What is Bitcoin Reserve Risk?

Bitcoin Reserve Risk is a long-term valuation metric that compares Bitcoin’s price to the historical spending behavior of long-term holders. The metric is built on the idea that coins which have remained unmoved for long periods represent stronger conviction, and that observing when these coins finally move provides meaningful insight into market conditions. 

By relating this spending behavior to price, Reserve Risk highlights periods where long-term value is either unusually compelling or unusually stretched. 

How Bitcoin Reserve Risk Works  

Reserve Risk is ultimately calculated as the ratio between Bitcoin’s price and the HODL Bank. The HODL Bank represents the cumulative age-adjusted economic value of coins that long-term holders have spent throughout Bitcoin’s history. To build it, the process begins with Bitcoin Days, an amount of time-based “weight” each coin accumulates while it remains unmoved. When coins finally move, their accumulated days reset and become Bitcoin Days Destroyed, a measure that captures the magnitude of long-held supply entering the market. 

 

To understand the economic relevance of this activity, Bitcoin Days Destroyed is multiplied by the spot price to create the Value of Coin Days Destroyed (VOCD). This converts long-term holder spending into an actual value footprint that rises when old coins move at higher prices and remains muted when conviction is strong.

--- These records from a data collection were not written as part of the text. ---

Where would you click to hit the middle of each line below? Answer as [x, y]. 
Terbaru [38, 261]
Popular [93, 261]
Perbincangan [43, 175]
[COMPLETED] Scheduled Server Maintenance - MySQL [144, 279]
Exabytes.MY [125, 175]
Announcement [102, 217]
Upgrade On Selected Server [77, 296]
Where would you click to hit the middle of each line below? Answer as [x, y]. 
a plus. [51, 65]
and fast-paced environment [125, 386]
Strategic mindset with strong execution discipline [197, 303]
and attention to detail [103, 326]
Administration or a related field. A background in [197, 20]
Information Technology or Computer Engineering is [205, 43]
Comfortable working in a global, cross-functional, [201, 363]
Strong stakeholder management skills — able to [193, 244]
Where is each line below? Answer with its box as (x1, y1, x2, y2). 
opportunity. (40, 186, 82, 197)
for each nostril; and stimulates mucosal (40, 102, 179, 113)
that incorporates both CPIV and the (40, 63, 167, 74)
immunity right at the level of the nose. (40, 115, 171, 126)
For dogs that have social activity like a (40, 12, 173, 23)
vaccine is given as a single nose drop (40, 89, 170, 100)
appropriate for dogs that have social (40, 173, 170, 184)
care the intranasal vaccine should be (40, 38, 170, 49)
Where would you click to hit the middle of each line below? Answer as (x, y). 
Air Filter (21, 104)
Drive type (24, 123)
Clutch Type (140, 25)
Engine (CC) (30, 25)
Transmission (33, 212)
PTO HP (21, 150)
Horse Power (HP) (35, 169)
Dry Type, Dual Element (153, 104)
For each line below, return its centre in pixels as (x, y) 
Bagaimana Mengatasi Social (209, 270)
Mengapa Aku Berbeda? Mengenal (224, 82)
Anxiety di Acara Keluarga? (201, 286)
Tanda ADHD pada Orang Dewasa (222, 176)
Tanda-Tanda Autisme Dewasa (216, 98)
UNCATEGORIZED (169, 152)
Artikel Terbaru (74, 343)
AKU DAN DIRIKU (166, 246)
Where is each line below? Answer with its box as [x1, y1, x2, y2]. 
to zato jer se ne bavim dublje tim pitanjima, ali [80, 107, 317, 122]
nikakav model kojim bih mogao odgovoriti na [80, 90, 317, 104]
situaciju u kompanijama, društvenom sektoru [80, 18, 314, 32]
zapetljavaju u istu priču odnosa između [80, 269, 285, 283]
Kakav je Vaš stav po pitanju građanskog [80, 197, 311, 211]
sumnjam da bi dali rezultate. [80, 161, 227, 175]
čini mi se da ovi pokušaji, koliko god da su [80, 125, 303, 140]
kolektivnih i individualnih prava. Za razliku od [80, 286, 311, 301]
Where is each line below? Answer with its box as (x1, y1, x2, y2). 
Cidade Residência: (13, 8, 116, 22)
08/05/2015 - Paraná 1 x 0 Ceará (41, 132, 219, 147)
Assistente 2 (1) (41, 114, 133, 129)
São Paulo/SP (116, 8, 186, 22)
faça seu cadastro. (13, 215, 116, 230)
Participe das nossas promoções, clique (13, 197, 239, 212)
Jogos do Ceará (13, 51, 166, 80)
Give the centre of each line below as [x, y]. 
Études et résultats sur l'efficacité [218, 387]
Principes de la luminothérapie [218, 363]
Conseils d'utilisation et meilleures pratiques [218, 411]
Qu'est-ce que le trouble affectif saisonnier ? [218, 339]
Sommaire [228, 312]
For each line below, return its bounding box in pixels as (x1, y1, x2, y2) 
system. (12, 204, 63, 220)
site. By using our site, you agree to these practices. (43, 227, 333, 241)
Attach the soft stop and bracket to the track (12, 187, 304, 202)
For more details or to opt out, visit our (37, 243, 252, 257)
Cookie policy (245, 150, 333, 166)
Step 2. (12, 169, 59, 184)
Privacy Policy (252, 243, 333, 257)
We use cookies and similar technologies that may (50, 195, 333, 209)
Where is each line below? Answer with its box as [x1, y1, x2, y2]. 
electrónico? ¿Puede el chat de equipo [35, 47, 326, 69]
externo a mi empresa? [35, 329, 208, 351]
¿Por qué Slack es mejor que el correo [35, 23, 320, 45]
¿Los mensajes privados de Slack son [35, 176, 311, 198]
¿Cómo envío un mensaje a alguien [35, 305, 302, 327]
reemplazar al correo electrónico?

Because VOCD can be uneven due to isolated large spends, it is often smoothed using the Median Value of Coin Days Destroyed (MVOCD), which removes noise and reveals the underlying trend in long-term spending behavior. As VOCD accumulates over time (and as its smoothed profile confirms sustained shifts in spending), it forms the HODL Bank, the denominator in the Reserve Risk calculation. 

 

Reserve Risk is then simply price divided by this cumulative spending measure. Low values appear when price is depressed relative to strong long-term conviction, while high values emerge when long-held coins are being spent more aggressively into rising markets. 

High and Low-Risk Zones 

Reserve Risk has consistently formed two recognizable zones across every Bitcoin cycle. 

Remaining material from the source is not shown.